What is the input format for prediction? I used the main_evaluate_json.py to get output using the validation code. The output converts the numbers to "0's" and substrings are splitted and adds "##" to the prefix. Is is possible to get the actual text output from text_boxes key in input json?
I did change update_dict=True for evaluation and then commented the tokenization code where numbers are converted to 0's and replaced final string " ##" with "", which gives me the output somewhat. But why are we masking the data?
As suggested I updated the dict using main_dict_json.py with training data. Also updated the vocab.txt with new words.
If I change update_dict=False for evaluation I only get [UNK] for all words for both GT/INF.

This is a good question.

Since numbers have almost the same meaning in receipts, we convert numbers into zeros where only the length of the numbers are counted, e.g. "1234"→"0000", "55555"→"00000". Moreover, different combinations of numbers can formulate countless number of types to learn for the model, which is difficult.

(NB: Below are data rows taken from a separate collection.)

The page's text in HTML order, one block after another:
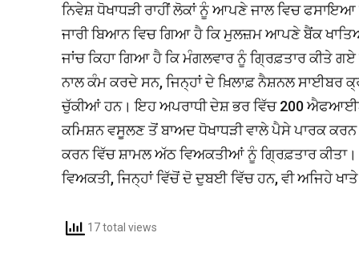
ਨਿਵੇਸ਼ ਧੋਖਾਧੜੀ ਰਾਹੀਂ ਲੋਕਾਂ ਨੂੰ ਆਪਣੇ ਜਾਲ ਵਿਚ
ਜਾਰੀ ਬਿਆਨ ਵਿਚ ਗਿਆ ਹੈ ਕਿ ਮੁਲਜ਼ਮ ਆਪਣੇ ਬੈਂਕ
ਜਾਂਚ ਕਿਹਾ ਗਿਆ ਹੈ ਕਿ ਮੰਗਲਵਾਰ ਨੂੰ ਗ੍ਰਿਫ਼ਤਾਰ ਕੀਤੇ
ਨਾਲ ਕੰਮ ਕਰਦੇ ਸਨ, ਜਿਨ੍ਹਾਂ ਦੇ ਖ਼ਿਲਾਫ਼ ਨੈਸ਼ਨਲ ਸਾਈਬਰ
ਚੁੱਕੀਆਂ ਹਨ। ਇਹ ਅਪਰਾਧੀ ਦੇਸ਼ ਭਰ ਵਿੱਚ 200
ਕਮਿਸ਼ਨ ਵਸੂਲਣ ਤੋਂ ਬਾਅਦ ਧੋਖਾਧੜੀ ਵਾਲੇ ਪੈਸੇ ਪਾਰਕ
ਕਰਨ ਵਿੱਚ ਸ਼ਾਮਲ ਅੱਠ ਵਿਅਕਤੀਆਂ ਨੂੰ ਗ੍ਰਿਫ਼ਤਾਰ
ਵਿਅਕਤੀ, ਜਿਨ੍ਹਾਂ ਵਿੱਚੋਂ ਦੋ ਦੁਬਈ ਵਿੱਚ ਹਨ, ਵੀ ਅਜਿਹੇ
17 total views
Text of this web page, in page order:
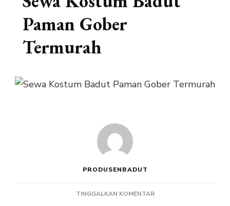
Paman Gober
Termurah
PRODUSENBADUT
TINGGALKAN KOMENTARPADA

All in all, the masking is to help the model focus on the most import target in our task, that is the length of the numbers.

If your task have specific requirement to the type of the numbers but rather the length of numbers, comment the related line of code for masking the numbers to 0s.

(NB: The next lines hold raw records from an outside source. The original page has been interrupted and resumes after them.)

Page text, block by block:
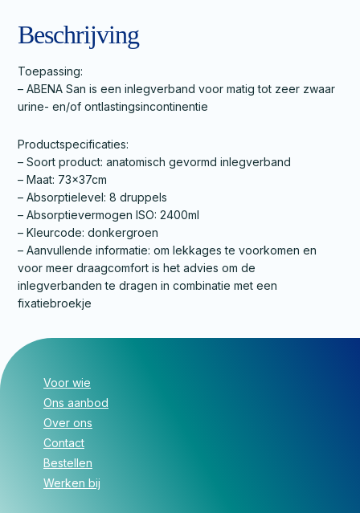
Beschrijving
Toepassing:
– ABENA San is een inlegverband voor matig tot zeer zwaar
urine- en/of ontlastingsincontinentie
Productspecificaties:
– Soort product: anatomisch gevormd inlegverband
– Maat: 73x37cm
– Absorptielevel: 8 druppels
– Absorptievermogen ISO: 2400ml
– Kleurcode: donkergroen
– Aanvullende informatie: om lekkages te voorkomen en
voor meer draagcomfort is het advies om de
inlegverbanden te dragen in combinatie met een
fixatiebroekje
Voor wie
Ons aanbod
Over ons
Contact
Bestellen
Werken bij
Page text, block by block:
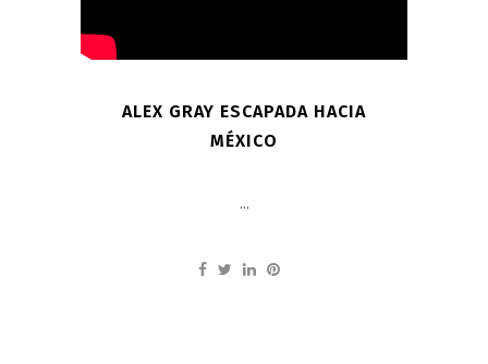
ALEX GRAY ESCAPADA HACIA
MÉXICO
...
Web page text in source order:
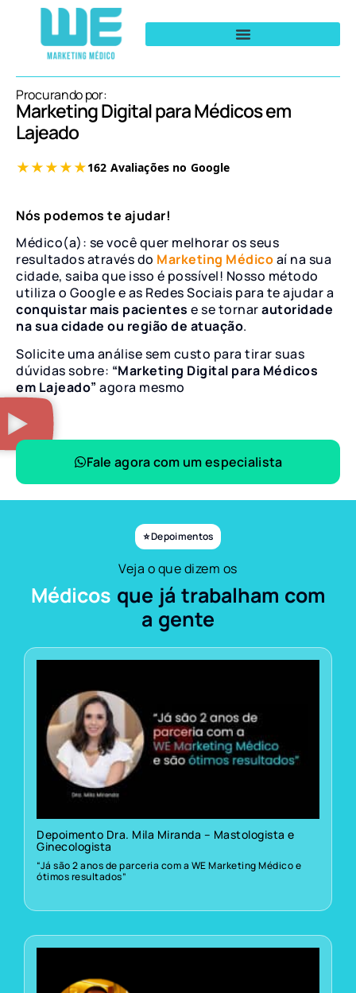
Procurando por:
Marketing Digital para Médicos em
Lajeado
Nós podemos te ajudar!
Médico(a): se você quer melhorar os seus
resultados através do Marketing Médicoaí na sua
cidade, saiba que isso é possível! Nosso método
utiliza o Google e as Redes Sociais para te ajudar a
conquistar mais pacientes e se tornarautoridade
na sua cidade ou região de atuação.
Solicite uma análise sem custo para tirar suas
dúvidas sobre: “Marketing Digital para Médicos
em Lajeado” agora mesmo
Fale agora com um especialista
⭐ Depoimentos
Veja o que dizem os
Médicos que já trabalham com
a gente
Depoimento Dra. Mila Miranda – Mastologista e
Ginecologista
“Já são 2 anos de parceria com a WE Marketing Médico e
ótimos resultados”

Thank you for your reply. Can you also explain how to get the original text after prediction?
The output still has tokenzied words with ## as prefix. I simply replaced it with space. Special characters are splitted separately which makes the output different from Ground Truth.
The bbox is also drawn and the input json didn't have the coordinates for the model generated output.
Do we have to pass the prediction to OCR again to get the original text?
As @Neelesh1121 mentioned the accuracy is less because of that. If you have used the 0's and ## in your code, can you please share us the prediction code?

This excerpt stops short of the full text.